Von Christa Nebenführ (Spectrum) 19.06.2004
Die Rechte der Tiere waren J. M. Coetzee schon vor dem Band "Elizabeth Costello" wichtig. Und die "acht Lehrstücke" sind nicht so schlecht, wie eifernde Tierschützer sie gut finden.
Seit langem zieht sich die Beschäf tigung mit dem Verhältnis der Menschen zu den Tieren durch das Werk J. M. Coetzees. In der Begründung für die Vergabe des Nobelpreises 2003 hat die Schwedische Akademie die dabei angelegte intellektuelle Ehrlichkeit hervorgehoben: "Auch wenn seine eigene Überzeugung durchscheint wie in der Verteidigung der Rechte der Tiere, so erhellt er eher die Voraussetzungen dieser Überzeugung, als dass er für sie argumentiert."
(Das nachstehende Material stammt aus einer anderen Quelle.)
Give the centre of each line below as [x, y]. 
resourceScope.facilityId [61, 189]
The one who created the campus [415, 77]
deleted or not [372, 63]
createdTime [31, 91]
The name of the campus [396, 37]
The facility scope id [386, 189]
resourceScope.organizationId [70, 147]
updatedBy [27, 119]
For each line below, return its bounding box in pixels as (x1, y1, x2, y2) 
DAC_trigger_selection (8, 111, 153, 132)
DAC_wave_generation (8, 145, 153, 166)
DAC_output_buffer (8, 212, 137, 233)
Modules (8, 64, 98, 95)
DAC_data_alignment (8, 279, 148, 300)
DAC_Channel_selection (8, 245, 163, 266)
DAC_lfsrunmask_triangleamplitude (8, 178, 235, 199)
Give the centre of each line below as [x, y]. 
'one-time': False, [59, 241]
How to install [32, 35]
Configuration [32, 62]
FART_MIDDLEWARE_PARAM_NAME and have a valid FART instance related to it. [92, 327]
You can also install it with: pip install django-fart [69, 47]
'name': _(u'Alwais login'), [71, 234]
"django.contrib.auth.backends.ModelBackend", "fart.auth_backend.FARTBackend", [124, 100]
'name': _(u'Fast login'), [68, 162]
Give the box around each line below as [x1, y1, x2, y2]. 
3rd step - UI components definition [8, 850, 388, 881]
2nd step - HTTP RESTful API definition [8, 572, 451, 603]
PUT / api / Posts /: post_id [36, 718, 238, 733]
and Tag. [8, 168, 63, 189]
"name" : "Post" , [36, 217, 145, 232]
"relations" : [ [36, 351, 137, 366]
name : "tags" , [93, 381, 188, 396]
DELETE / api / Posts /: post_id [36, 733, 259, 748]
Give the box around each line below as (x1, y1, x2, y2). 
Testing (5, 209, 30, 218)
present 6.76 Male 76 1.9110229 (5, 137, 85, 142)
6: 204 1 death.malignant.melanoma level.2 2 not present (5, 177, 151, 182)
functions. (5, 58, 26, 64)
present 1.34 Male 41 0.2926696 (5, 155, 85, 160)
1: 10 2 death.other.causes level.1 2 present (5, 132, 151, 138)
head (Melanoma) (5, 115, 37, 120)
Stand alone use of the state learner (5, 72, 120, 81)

Tatsächlich geht Coetzee in seiner jüngsten Publikation, "Elizabeth Costello", so weit, ein "Machtspiel" als Triebfeder für die moralischen Anstrengungen seiner Protagonistin in Erwägung zu ziehen. Der Vorwurf ihrer Schwiegertochter, die als Gastgeberin von den Sonderwünschen der Vegetarierin beim Essen genervt ist, bleibt unwidersprochen. John, Sohn und Ehemann, erwidert lediglich: "In wenigen Stunden ist sie fort."
Die acht "Lehrstücke", aus denen sich das Buch "Elizabeth Costello" laut Titelunterschrift zusammensetzt, handeln von einer Schriftstellerin des Jahrgangs 1928, die mit ihrem Sohn, ihrer Schwester und ehemaligen Liebhabern zusammentrifft, während sie Einladungen zu Vorlesungen, Konferenzen und Preisverleihungen Folge leistet. Aus dieser Konstruktion ergibt sich die Möglichkeit, eine kontextuelle Verbindung zwischen Essays - den Vorträgen von Elizabeth Costello - und den privaten Verstrickungen ihrer (fiktionalen) Verfasserin herzustellen.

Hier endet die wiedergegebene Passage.